For more information, refer to http://wiki.wireshark.org/Gratuitous_ARP.
To test certain aspects of your cluster file system proceed as follows:
Start the command ping_pong
on one node and replace
the placeholder N with the amount of nodes
plus one. The file
ABSPATH/data.txt
is
available in your shared storage and is therefore accessible on all
nodes (ABSPATH indicates an absolute path):
ping_pong
ABSPATH/data.txt N
Expect a very high locking rate as you are running only one node. If the program does not print a locking rate, replace your cluster file system.
Start a second copy of ping_pong
on another node
with the same parameters.
Expect to see a dramatic drop in the locking rate.

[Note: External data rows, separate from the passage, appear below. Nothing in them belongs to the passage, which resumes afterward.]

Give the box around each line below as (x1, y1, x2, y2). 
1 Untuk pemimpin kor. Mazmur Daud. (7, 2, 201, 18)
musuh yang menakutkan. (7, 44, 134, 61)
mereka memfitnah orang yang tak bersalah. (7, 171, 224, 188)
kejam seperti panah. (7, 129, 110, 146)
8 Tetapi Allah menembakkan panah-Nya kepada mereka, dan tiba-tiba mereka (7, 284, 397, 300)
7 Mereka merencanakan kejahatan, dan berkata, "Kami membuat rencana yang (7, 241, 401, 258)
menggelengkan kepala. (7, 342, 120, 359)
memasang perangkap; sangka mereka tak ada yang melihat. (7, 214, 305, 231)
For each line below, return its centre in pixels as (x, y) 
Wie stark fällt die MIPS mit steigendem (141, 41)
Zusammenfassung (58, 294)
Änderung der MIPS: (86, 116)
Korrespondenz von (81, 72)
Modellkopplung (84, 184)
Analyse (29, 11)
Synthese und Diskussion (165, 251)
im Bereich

If any of the following applies to your cluster file system, replace it:
ping_pong
does not print a locking rate per
second,
the locking rates in the two instances are not almost equal,
the locking rate did not drop after you started the second instance.
Start a third copy of ping_pong
. Add another node
and note how the locking rates change.
Kill the ping_pong
commands one after the other. You
should observe an increase of the locking rate until you get back to
the single node case. If you did not get the expected behavior, find
more information in Chapter 18, OCFS2.